Eating Time and Dessert Nights

My relationship with food is definitely a love/hate thing. It’s like a combination of the feeling of getting to stay up late at night when you’re a kid, the feeling of having to take some nasty pink antibiotics, and the feeling of having to mow the lawn.

Well, when Benji came along, Ian and I decided to take a stand in two areas: Sleep and food. I wanted Benji to have a healthier relationship with food than I did.

Throughout the littlest-kid years, we defended naps with the vigilance of a mother tiger over her cubs. Sleep was tough, sure, especially during sleep regressions and when we hit developmental milestones. Is it time to go from two naps to one? How do we do it? Yet, ultimately, we controlled that to a great extent. That is, we could at least control when we put Benji in his room and when he was allowed to come out: We carved out the time for healthy rest, and for the most part, he took it.

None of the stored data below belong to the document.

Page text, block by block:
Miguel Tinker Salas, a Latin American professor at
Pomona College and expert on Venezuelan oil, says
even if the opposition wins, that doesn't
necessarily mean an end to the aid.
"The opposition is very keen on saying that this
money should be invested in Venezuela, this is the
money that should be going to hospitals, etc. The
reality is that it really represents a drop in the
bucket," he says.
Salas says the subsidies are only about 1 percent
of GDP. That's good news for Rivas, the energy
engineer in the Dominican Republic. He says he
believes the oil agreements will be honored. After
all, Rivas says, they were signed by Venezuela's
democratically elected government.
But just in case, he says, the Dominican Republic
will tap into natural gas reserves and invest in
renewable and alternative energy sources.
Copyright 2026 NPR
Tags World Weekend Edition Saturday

Only since school started this September has he really seemed to give up napping, and even so, he still falls asleep occasionally during “quiet time,” which we still do for at least an hour a day after lunch.

Anyway, boy, food has proved tougher. You can’t make a kid eat! Eating or not eating — from Day 1, it’s the first place that little person asserts his independence. You can’t make me eat!

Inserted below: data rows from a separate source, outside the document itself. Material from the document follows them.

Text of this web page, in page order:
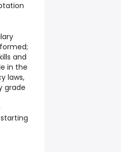
and
in the
laws,
grade
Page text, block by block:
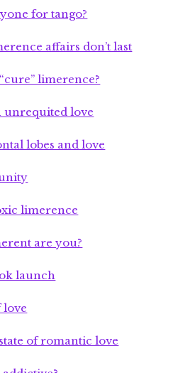
for tango?
affairs don’t last
limerence?
unrequited love
lobes and love
limerence
are you?
launch
love
of romantic love
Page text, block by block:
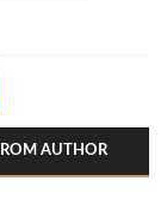
AUTHOR
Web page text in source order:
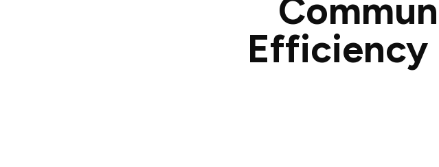
Efficiency
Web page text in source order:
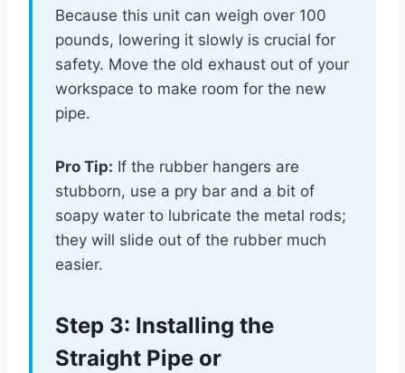
Because this unit can weigh over 100
pounds, lowering it slowly is crucial for
safety. Move the old exhaust out of your
workspace to make room for the new
pipe.
Pro Tip: If the rubber hangers are
stubborn, use a pry bar and a bit of
soapy water to lubricate the metal rods;
they will slide out of the rubber much
easier.
Step 3: Installing the
Straight Pipe or

Long story short, we eventually settled on offering a variety of mostly healthy foods and telling him to eat until his tummy wasn’t hungry anymore.

But over time this evolved into Benji wanting us to quantify how much food he had to eat to be done. We would suggest a number, and he’d take that many bites, no more or less.

Then it got worse as, at dinner time, the question turned into: “How many bites do I have to eat to get dessert?” No matter what we said, this always resulted in whining and negotiating, claims that no reasonable human being could eat six bites of pasta AND all the peas, we were practically monsters in parent form, etc., etc.

About a month ago, I was talking with a friend at church about this misery and she mentioned that they just have dessert nights at their house. The kids pick two nights a week when they have dessert; the other nights, they just don’t.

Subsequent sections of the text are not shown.